TASK STATEMENT:
Take the listing from its first line through the line that contains "Text of this" and please retype those lines exactly, leaving out the pictures.
▼▼▼
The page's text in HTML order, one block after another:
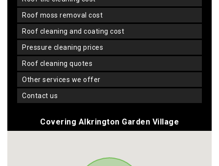
roof moss removal cost
roof cleaning and coating cost
pressure cleaning prices
roof cleaning quotes
other services we offer
contact us
Covering Alkrington Garden Village
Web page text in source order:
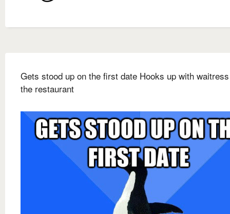
Gets stood up on the first date Hooks up with
the restaurant
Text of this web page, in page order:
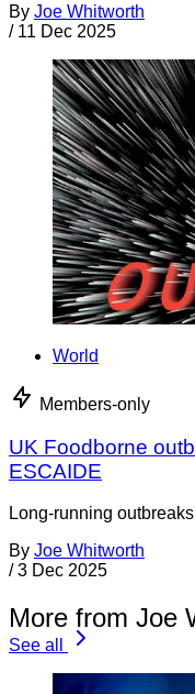
By Joe Whitworth
/ 11 Dec 2025
World
Members-only
UK Foodborne
ESCAIDE
Long-running
By Joe Whitworth
/ 3 Dec 2025
More from Joe
See all
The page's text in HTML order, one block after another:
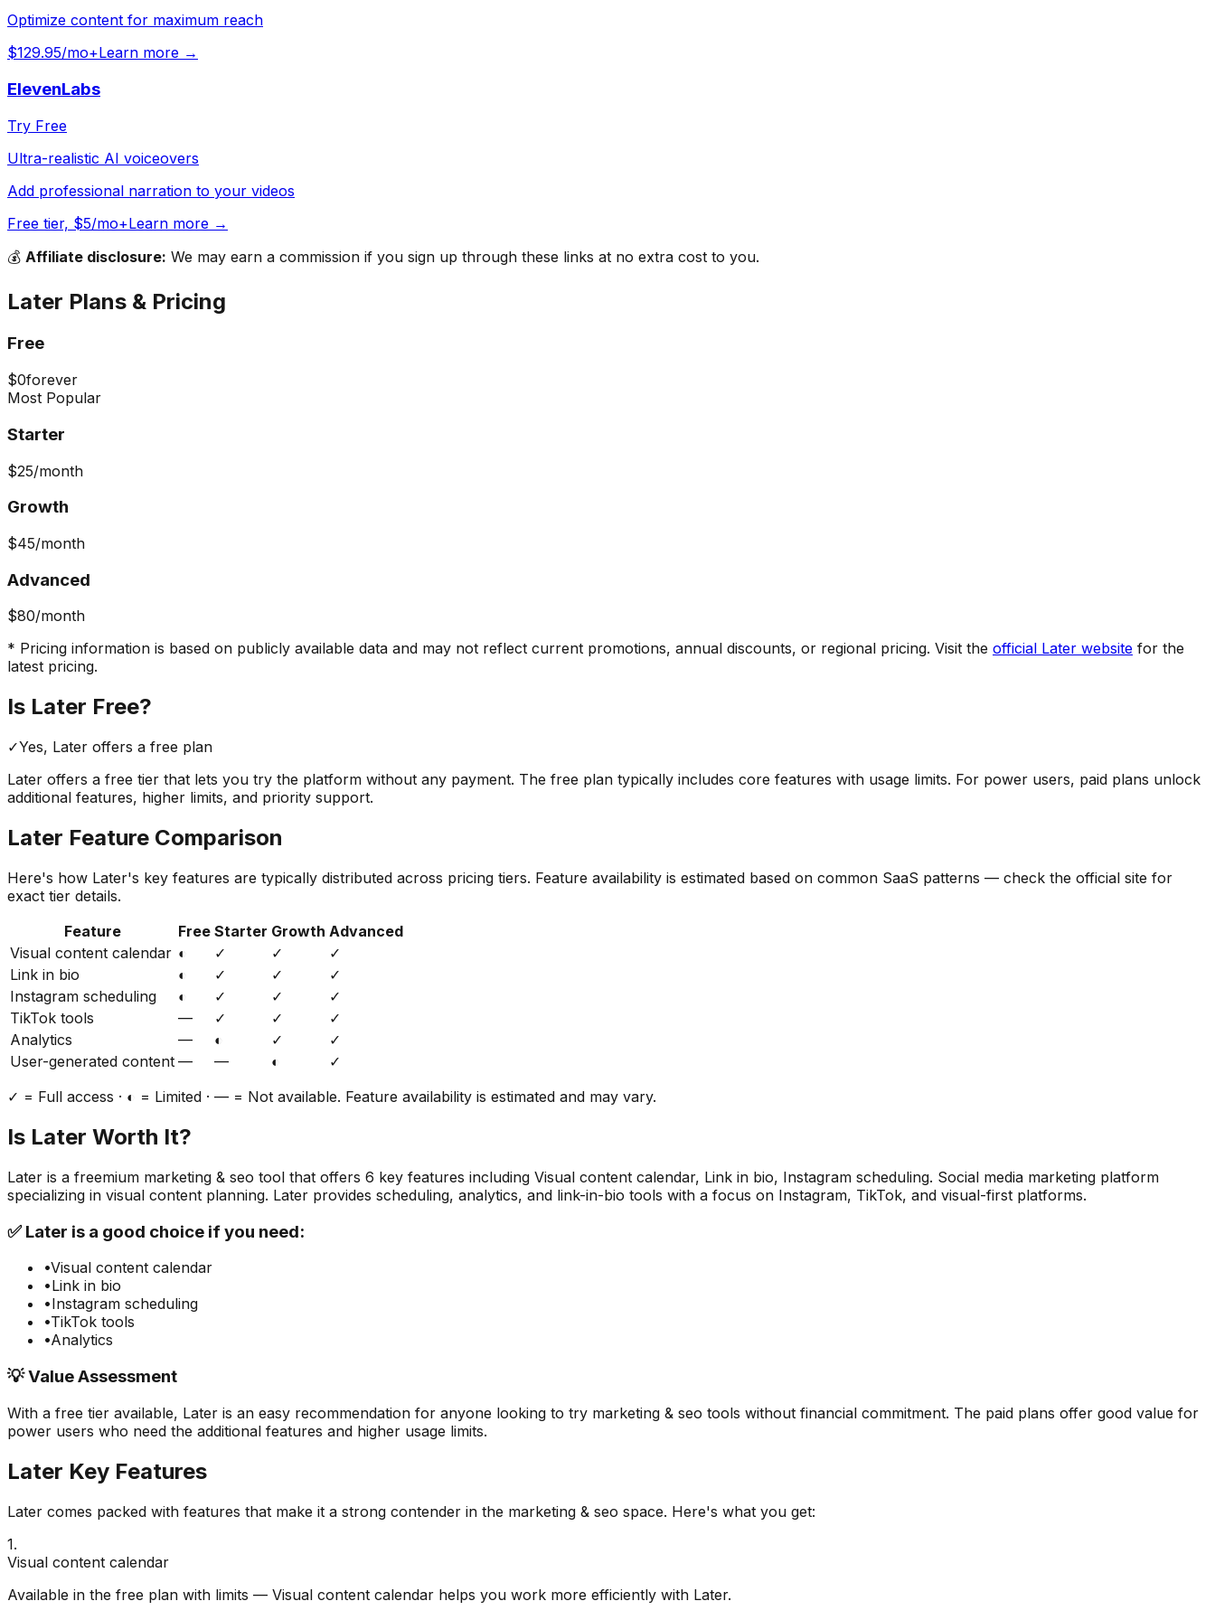
Optimize content for maximum reach
$129.95/mo+Learn more →
ElevenLabs
Try Free
Ultra-realistic AI voiceovers
Add professional narration to your videos
Free tier, $5/mo+Learn more →
💰 Affiliate disclosure: We may earn a commission if you sign up through these links at no extra cost to you.
Later Plans & Pricing
Free
$0forever
Most Popular
Starter
$25/month
Growth
$45/month
Advanced
$80/month
* Pricing information is based on publicly available data and may not reflect current promotions, annual discounts, or regional pricing. Visit the official Later website for the
latest pricing.
Is Later Free?
✓Yes, Later offers a free plan
Later offers a free tier that lets you try the platform without any payment. The free plan typically includes core features with usage limits. For power users, paid plans unlock
additional features, higher limits, and priority support.
Later Feature Comparison
Here's how Later's key features are typically distributed across pricing tiers. Feature availability is estimated based on common SaaS patterns — check the official site for
exact tier details.
Feature
Free Starter Growth Advanced
Visual content calendar ◐ ✓ ✓
✓
Link in bio
◐ ✓ ✓
✓
Instagram scheduling
◐ ✓ ✓
✓
TikTok tools
— ✓ ✓
✓
Analytics
— ◐ ✓
✓
User-generated content — — ◐
✓
✓ = Full access · ◐ = Limited · — = Not available. Feature availability is estimated and may vary.
Is Later Worth It?
Later is a freemium marketing & seo tool that offers 6 key features including Visual content calendar, Link in bio, Instagram scheduling. Social media marketing platform
specializing in visual content planning. Later provides scheduling, analytics, and link-in-bio tools with a focus on Instagram, TikTok, and visual-first platforms.
✅Later is a good choice if you need:
•Visual content calendar
•Link in bio
•Instagram scheduling
•TikTok tools
•Analytics
💡 Value Assessment
With a free tier available, Later is an easy recommendation for anyone looking to try marketing & seo tools without financial commitment. The paid plans offer good value for
power users who need the additional features and higher usage limits.
Later Key Features
Later comes packed with features that make it a strong contender in the marketing & seo space. Here's what you get:
1.
Visual content calendar
Available in the free plan with limits — Visual content calendar helps you work more efficiently with Later.
▲▲▲
OUTPUT FOR THIS TASK:
The page's text in HTML order, one block after another:
roof moss removal cost
roof cleaning and coating cost
pressure cleaning prices
roof cleaning quotes
other services we offer
contact us
Covering Alkrington Garden Village
Web page text in source order:
Gets stood up on the first date Hooks up with
the restaurant
Text of this web page, in page order:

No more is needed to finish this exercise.